We see that the most abundant isotopic combination is the one with the lowest mass, which is the one with the most abundant isotopes of each element. The other peaks are due to the presence of heavier isotopes of hydrogen and oxygen.

Sometimes we don’t want to see all the peaks, but only the most abundant ones. We can do this using the min_intensity parameter:

water.spectrum(min_intensity=0.01).dataframe()
Relative mass Fraction Intensity % m/z
Mass number
18 18.010565 0.997341 100.000000 18.010565
19 19.015557 0.000609 0.061095 19.015557
20 20.014810 0.002050 0.205509 20.014810 
chlorobenzene = Formula("C6H5Cl")
chlorobenzene
Formula('C6H5Cl')
chlorobenzene.mass
112.557045
chlorobenzene.composition().dataframe()
Count Relative mass Fraction
Element
C 6 72.064440 0.640248
H 5 5.039705 0.044775
Cl 1 35.452900 0.314977 
df_chlorobenzene = chlorobenzene.spectrum(min_intensity=0.01).dataframe()
df_chlorobenzene
Relative mass Fraction Intensity % m/z
Mass number
112 112.007978 0.709836 100.000000 112.007978
113 113.011358 0.046473 6.546944 113.011358
114 114.005082 0.228390 32.174991 114.005082
115 115.008420 0.014888 2.097378 115.008420
116 116.011802 0.000407 0.057363 116.011802 
import matplotlib.pyplot as plt

fig, ax = plt.subplots()

ax.vlines(x="m/z", ymin=0, ymax="Intensity %", data=df_chlorobenzene)

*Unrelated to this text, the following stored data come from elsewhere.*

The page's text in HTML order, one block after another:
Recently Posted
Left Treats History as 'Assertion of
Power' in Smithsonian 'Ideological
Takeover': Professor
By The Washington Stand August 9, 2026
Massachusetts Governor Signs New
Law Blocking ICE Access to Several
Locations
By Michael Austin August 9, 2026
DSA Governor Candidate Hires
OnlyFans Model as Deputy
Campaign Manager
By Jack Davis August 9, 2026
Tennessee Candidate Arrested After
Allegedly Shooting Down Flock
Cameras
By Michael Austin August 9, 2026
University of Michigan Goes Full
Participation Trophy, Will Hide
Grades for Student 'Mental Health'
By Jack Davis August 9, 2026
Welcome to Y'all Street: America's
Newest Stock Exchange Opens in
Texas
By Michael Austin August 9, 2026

ax.set_xlim((min(df_chlorobenzene["m/z"]) - 1, max(df_chlorobenzene["m/z"]) + 1))

ax.set_xlabel("m/z")
ax.set_ylabel("Intensity %")

plt.show()

The m/z ratio, often encountered in mass spectrometry, is a fundamental concept used for analyzing and identifying substances based on their mass and charge characteristics.

  • “m” Refers to Mass: In the m/z ratio, “m” stands for the mass of the ion. It’s important to note that this mass is the atomic mass unit (amu) of the ion, not the molecular mass of the original compound. This distinction is critical because, during mass spectrometry, molecules are often fragmented into ions.

  • “z” Refers to Charge: The “z” in the ratio represents the charge number of the ion. It’s the number of protons more or less than electrons, giving the ion its positive or negative charge. In most mass spectrometry applications, the ions are single-charged, meaning z is usually ±1. However, multiply-charged ions can also occur.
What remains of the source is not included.